_Exercise directions_
Set down each record below exactly as it stands. Pictures are not part of the copy.

_Supplied data_
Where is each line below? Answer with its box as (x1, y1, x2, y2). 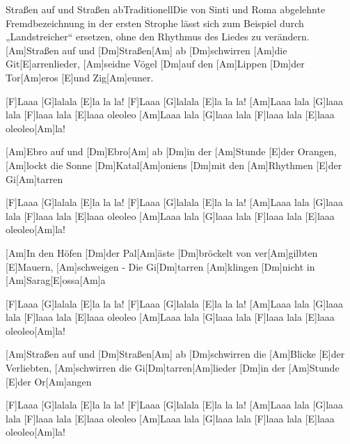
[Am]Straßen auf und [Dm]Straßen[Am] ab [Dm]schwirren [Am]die (6, 42, 287, 57)
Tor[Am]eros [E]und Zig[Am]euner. (6, 70, 154, 84)
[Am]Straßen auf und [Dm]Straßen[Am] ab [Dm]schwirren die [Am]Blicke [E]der (6, 347, 345, 361)
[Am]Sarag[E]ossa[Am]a (6, 273, 106, 287)
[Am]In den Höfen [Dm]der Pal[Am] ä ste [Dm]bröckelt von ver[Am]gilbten (6, 245, 318, 260)
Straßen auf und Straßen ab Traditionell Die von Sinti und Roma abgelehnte (6, 2, 326, 16)
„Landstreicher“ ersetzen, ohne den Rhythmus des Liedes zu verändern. (6, 29, 310, 44)
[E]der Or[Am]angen (6, 374, 92, 388)
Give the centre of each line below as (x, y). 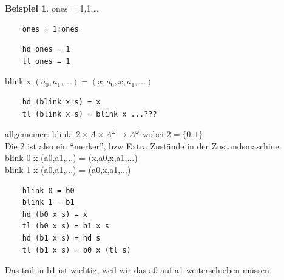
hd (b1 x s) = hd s (61, 238)
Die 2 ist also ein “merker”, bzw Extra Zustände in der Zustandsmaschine (142, 145)
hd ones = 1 (46, 50)
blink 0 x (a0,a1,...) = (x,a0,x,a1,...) (71, 158)
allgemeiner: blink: (39, 134)
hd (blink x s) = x (61, 102)
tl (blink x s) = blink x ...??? (90, 114)
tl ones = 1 (46, 61)
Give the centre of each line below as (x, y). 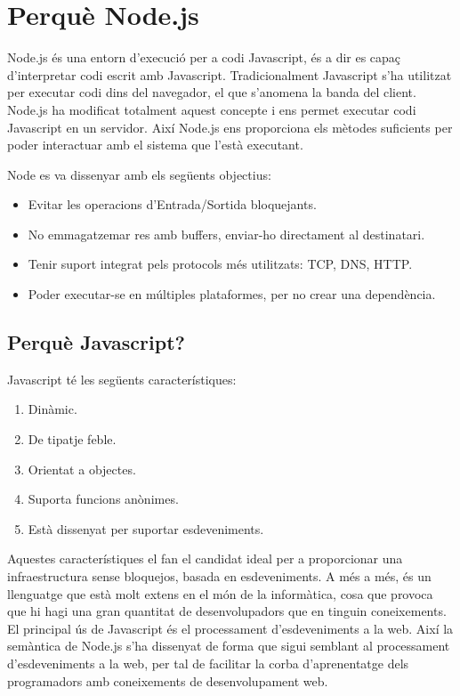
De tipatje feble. (72, 439)
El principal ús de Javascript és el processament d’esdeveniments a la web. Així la (230, 628)
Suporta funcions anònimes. (103, 499)
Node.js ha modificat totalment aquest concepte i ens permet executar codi (212, 109)
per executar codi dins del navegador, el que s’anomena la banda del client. (212, 92)
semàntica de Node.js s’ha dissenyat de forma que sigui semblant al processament (229, 646)
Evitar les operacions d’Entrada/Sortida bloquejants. (172, 204)
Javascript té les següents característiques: (122, 379)
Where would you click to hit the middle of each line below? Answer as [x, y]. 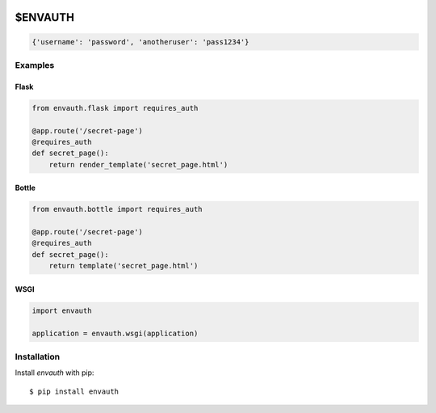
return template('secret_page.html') [124, 266]
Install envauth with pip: [55, 373]
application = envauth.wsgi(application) [115, 333]
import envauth [62, 310]
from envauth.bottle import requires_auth [117, 209]
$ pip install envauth [74, 391]
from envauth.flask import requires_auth [115, 108]
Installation [38, 356]
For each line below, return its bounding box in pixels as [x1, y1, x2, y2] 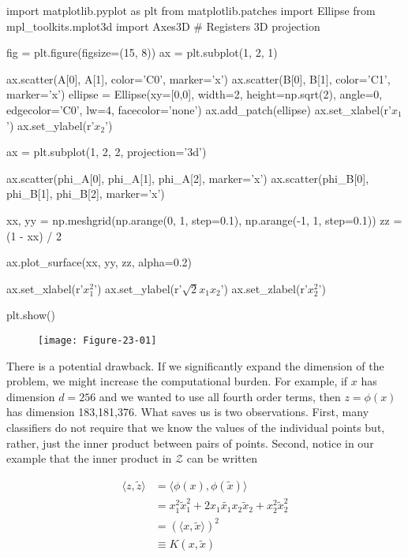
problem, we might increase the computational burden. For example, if [6, 373, 348, 389]
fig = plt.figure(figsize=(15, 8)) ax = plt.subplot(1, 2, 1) [6, 44, 278, 61]
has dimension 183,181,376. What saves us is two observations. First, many [6, 404, 369, 420]
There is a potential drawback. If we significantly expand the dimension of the [6, 357, 384, 374]
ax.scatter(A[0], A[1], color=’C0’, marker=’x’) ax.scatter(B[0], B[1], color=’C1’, [6, 70, 391, 87]
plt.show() [6, 307, 55, 323]
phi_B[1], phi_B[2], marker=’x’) [6, 185, 165, 202]
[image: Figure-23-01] [38, 334, 157, 346]
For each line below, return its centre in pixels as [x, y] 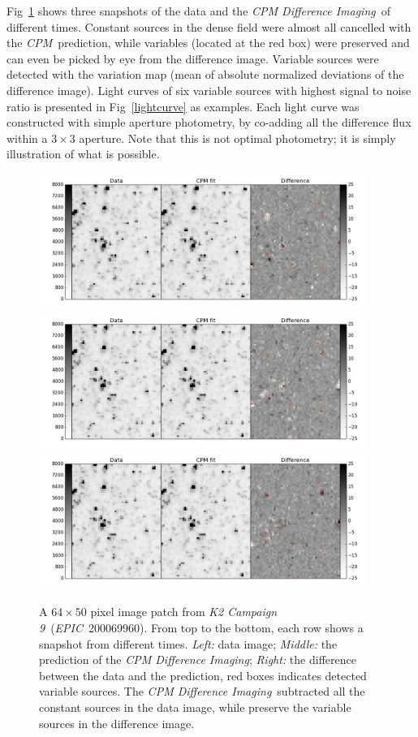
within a [27, 138]
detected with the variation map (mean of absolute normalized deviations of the [205, 74]
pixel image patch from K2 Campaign [184, 612]
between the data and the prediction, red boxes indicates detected [203, 675]
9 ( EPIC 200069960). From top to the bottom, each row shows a [201, 627]
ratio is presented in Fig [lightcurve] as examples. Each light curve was [183, 106]
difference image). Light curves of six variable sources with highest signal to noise [209, 90]
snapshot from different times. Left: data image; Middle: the [188, 643]
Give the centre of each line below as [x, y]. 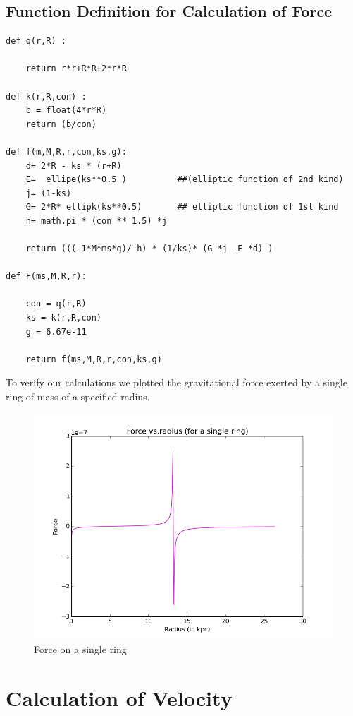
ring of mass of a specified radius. [78, 396]
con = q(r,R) [56, 304]
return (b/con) [61, 124]
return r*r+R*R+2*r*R [76, 69]
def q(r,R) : [36, 41]
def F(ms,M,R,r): [46, 276]
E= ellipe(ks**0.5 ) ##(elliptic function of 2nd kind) [185, 180]
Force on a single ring [80, 649]
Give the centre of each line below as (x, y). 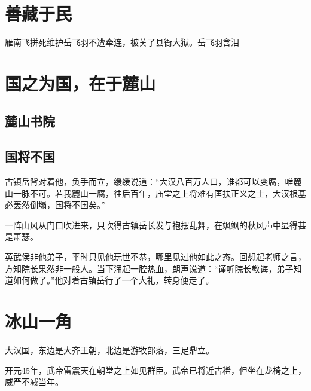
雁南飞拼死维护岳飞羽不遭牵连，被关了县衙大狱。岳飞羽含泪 (122, 42)
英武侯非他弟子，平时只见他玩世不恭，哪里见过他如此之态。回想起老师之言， (155, 257)
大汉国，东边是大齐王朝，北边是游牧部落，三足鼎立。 (109, 349)
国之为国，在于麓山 (80, 83)
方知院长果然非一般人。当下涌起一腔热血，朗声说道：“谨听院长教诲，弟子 (149, 268)
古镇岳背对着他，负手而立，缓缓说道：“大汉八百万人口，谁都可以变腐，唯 (149, 181)
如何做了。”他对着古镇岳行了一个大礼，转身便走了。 (113, 280)
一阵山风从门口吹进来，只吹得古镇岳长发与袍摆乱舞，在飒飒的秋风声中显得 (151, 224)
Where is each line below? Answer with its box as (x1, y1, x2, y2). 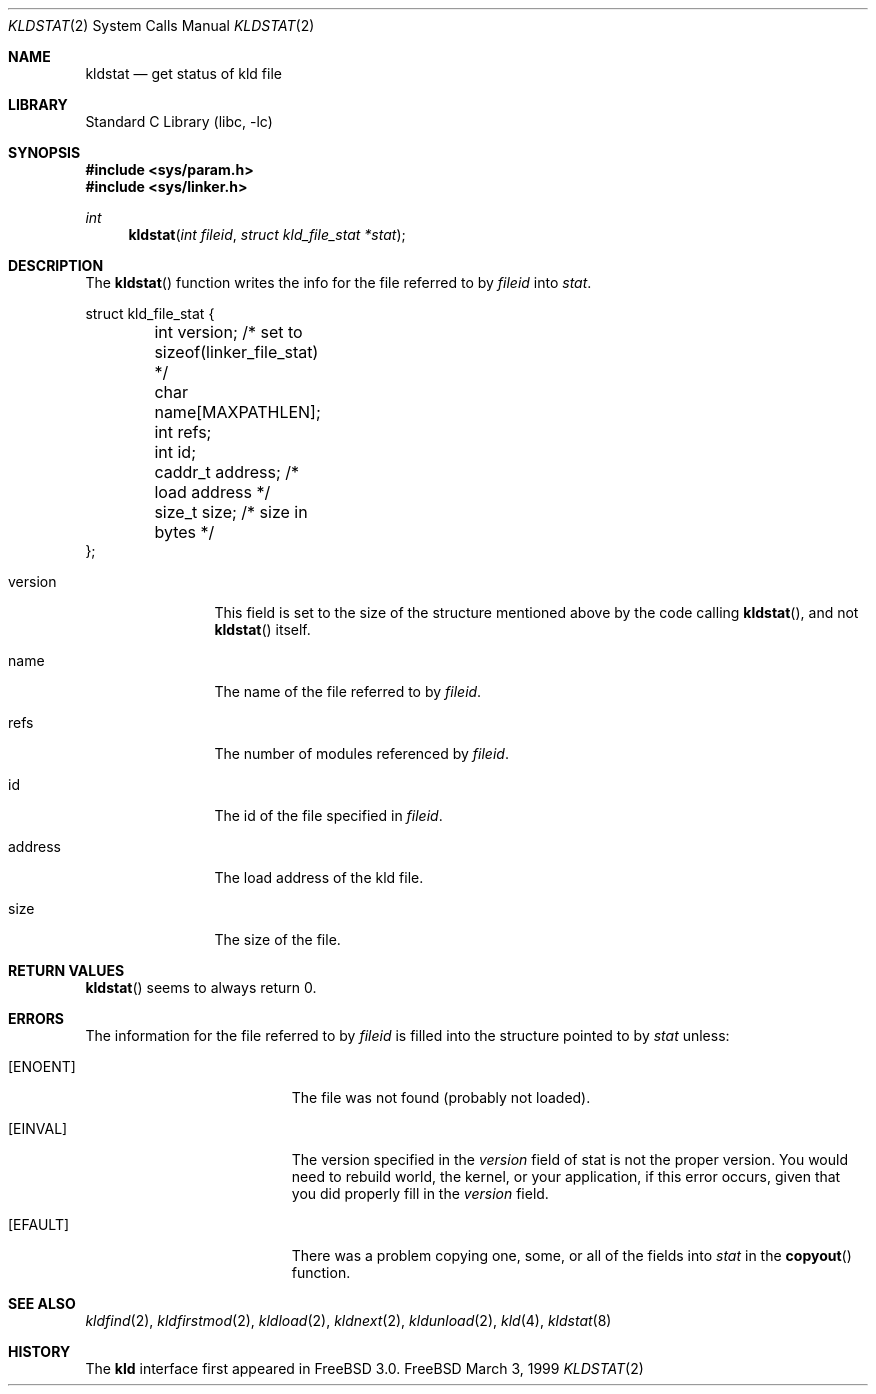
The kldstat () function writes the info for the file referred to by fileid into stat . (85, 274, 592, 291)
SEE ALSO (8, 1295, 76, 1312)
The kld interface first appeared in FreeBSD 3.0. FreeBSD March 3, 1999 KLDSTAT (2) (85, 1360, 644, 1377)
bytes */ (154, 522, 215, 542)
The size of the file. (214, 931, 341, 948)
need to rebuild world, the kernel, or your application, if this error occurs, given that (291, 1168, 841, 1185)
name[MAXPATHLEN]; (154, 402, 321, 422)
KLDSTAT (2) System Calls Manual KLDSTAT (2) (8, 17, 315, 34)
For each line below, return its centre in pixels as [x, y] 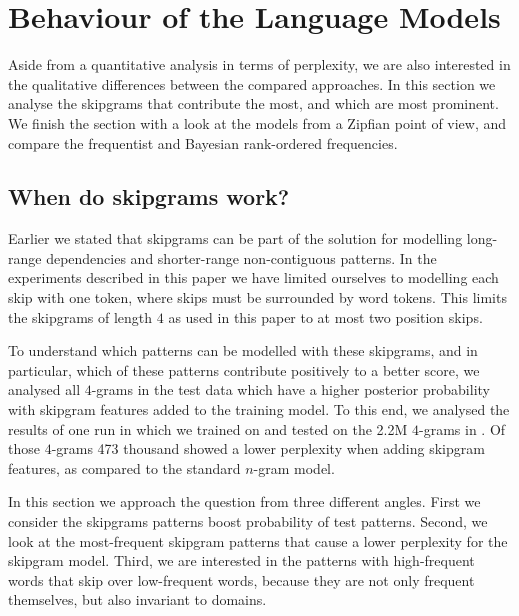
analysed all [44, 389]
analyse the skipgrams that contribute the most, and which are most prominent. [253, 103]
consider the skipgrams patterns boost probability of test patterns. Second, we [248, 521]
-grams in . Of [462, 428]
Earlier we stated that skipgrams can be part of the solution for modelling [235, 238]
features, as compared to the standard [124, 467]
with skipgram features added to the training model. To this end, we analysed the [259, 409]
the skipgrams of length [80, 316]
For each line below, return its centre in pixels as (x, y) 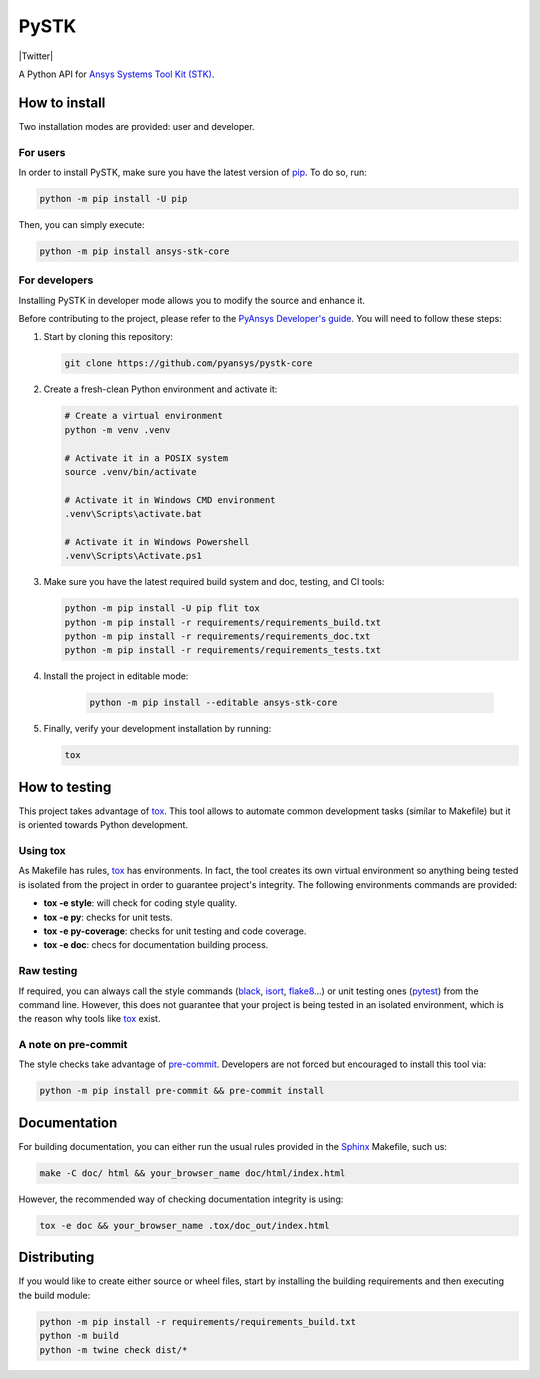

_Answer to this exercise_
Where is each line below? Answer with its box as (x1, y1, x2, y2). 
[Am]Straßen auf und [Dm]Straßen[Am] ab [Dm]schwirren [Am]die (6, 42, 287, 57)
Tor[Am]eros [E]und Zig[Am]euner. (6, 70, 154, 84)
[Am]Straßen auf und [Dm]Straßen[Am] ab [Dm]schwirren die [Am]Blicke [E]der (6, 347, 345, 361)
[Am]Sarag[E]ossa[Am]a (6, 273, 106, 287)
[Am]In den Höfen [Dm]der Pal[Am] ä ste [Dm]bröckelt von ver[Am]gilbten (6, 245, 318, 260)
Straßen auf und Straßen ab Traditionell Die von Sinti und Roma abgelehnte (6, 2, 326, 16)
„Landstreicher“ ersetzen, ohne den Rhythmus des Liedes zu verändern. (6, 29, 310, 44)
[E]der Or[Am]angen (6, 374, 92, 388)
Give the centre of each line below as (x, y). 
hd (b1 x s) = hd s (61, 238)
Die 2 ist also ein “merker”, bzw Extra Zustände in der Zustandsmaschine (142, 145)
hd ones = 1 (46, 50)
blink 0 x (a0,a1,...) = (x,a0,x,a1,...) (71, 158)
allgemeiner: blink: (39, 134)
hd (blink x s) = x (61, 102)
tl (blink x s) = blink x ...??? (90, 114)
tl ones = 1 (46, 61)
Give the centre of each line below as (x, y). 
De tipatje feble. (72, 439)
El principal ús de Javascript és el processament d’esdeveniments a la web. Així la (230, 628)
Suporta funcions anònimes. (103, 499)
Node.js ha modificat totalment aquest concepte i ens permet executar codi (212, 109)
per executar codi dins del navegador, el que s’anomena la banda del client. (212, 92)
semàntica de Node.js s’ha dissenyat de forma que sigui semblant al processament (229, 646)
Evitar les operacions d’Entrada/Sortida bloquejants. (172, 204)
Javascript té les següents característiques: (122, 379)
Where would you click to hit the middle of each line below? Answer as [x, y]. 
return template('secret_page.html') [124, 266]
Install envauth with pip: [55, 373]
application = envauth.wsgi(application) [115, 333]
import envauth [62, 310]
from envauth.bottle import requires_auth [117, 209]
$ pip install envauth [74, 391]
from envauth.flask import requires_auth [115, 108]
Installation [38, 356]
For each line below, return its bounding box in pixels as [x1, y1, x2, y2] 
problem, we might increase the computational burden. For example, if [6, 373, 348, 389]
fig = plt.figure(figsize=(15, 8)) ax = plt.subplot(1, 2, 1) [6, 44, 278, 61]
has dimension 183,181,376. What saves us is two observations. First, many [6, 404, 369, 420]
There is a potential drawback. If we significantly expand the dimension of the [6, 357, 384, 374]
ax.scatter(A[0], A[1], color=’C0’, marker=’x’) ax.scatter(B[0], B[1], color=’C1’, [6, 70, 391, 87]
plt.show() [6, 307, 55, 323]
phi_B[1], phi_B[2], marker=’x’) [6, 185, 165, 202]
[image: Figure-23-01] [38, 334, 157, 346]
For each line below, return its centre in pixels as [x, y] 
within a [27, 138]
detected with the variation map (mean of absolute normalized deviations of the [205, 74]
pixel image patch from K2 Campaign [184, 612]
between the data and the prediction, red boxes indicates detected [203, 675]
9 ( EPIC 200069960). From top to the bottom, each row shows a [201, 627]
ratio is presented in Fig [lightcurve] as examples. Each light curve was [183, 106]
difference image). Light curves of six variable sources with highest signal to noise [209, 90]
snapshot from different times. Left: data image; Middle: the [188, 643]
Give the centre of each line below as [x, y]. 
ring of mass of a specified radius. [78, 396]
con = q(r,R) [56, 304]
return (b/con) [61, 124]
return r*r+R*R+2*r*R [76, 69]
def q(r,R) : [36, 41]
def F(ms,M,R,r): [46, 276]
E= ellipe(ks**0.5 ) ##(elliptic function of 2nd kind) [185, 180]
Force on a single ring [80, 649]
Give the centre of each line below as (x, y). 
雁南飞拼死维护岳飞羽不遭牵连，被关了县衙大狱。岳飞羽含泪 (122, 42)
英武侯非他弟子，平时只见他玩世不恭，哪里见过他如此之态。回想起老师之言， (155, 257)
大汉国，东边是大齐王朝，北边是游牧部落，三足鼎立。 (109, 349)
国之为国，在于麓山 (80, 83)
方知院长果然非一般人。当下涌起一腔热血，朗声说道：“谨听院长教诲，弟子 (149, 268)
古镇岳背对着他，负手而立，缓缓说道：“大汉八百万人口，谁都可以变腐，唯 (149, 181)
如何做了。”他对着古镇岳行了一个大礼，转身便走了。 (113, 280)
一阵山风从门口吹进来，只吹得古镇岳长发与袍摆乱舞，在飒飒的秋风声中显得 (151, 224)
Where is each line below? Answer with its box as (x1, y1, x2, y2). 
The kldstat () function writes the info for the file referred to by fileid into stat . (85, 274, 592, 291)
SEE ALSO (8, 1295, 76, 1312)
The kld interface first appeared in FreeBSD 3.0. FreeBSD March 3, 1999 KLDSTAT (2) (85, 1360, 644, 1377)
bytes */ (154, 522, 215, 542)
The size of the file. (214, 931, 341, 948)
need to rebuild world, the kernel, or your application, if this error occurs, given that (291, 1168, 841, 1185)
name[MAXPATHLEN]; (154, 402, 321, 422)
KLDSTAT (2) System Calls Manual KLDSTAT (2) (8, 17, 315, 34)
For each line below, return its centre in pixels as [x, y] 
analysed all [44, 389]
analyse the skipgrams that contribute the most, and which are most prominent. [253, 103]
consider the skipgrams patterns boost probability of test patterns. Second, we [248, 521]
-grams in . Of [462, 428]
Earlier we stated that skipgrams can be part of the solution for modelling [235, 238]
features, as compared to the standard [124, 467]
with skipgram features added to the training model. To this end, we analysed the [259, 409]
the skipgrams of length [80, 316]
For each line below, return its centre in pixels as (x, y) 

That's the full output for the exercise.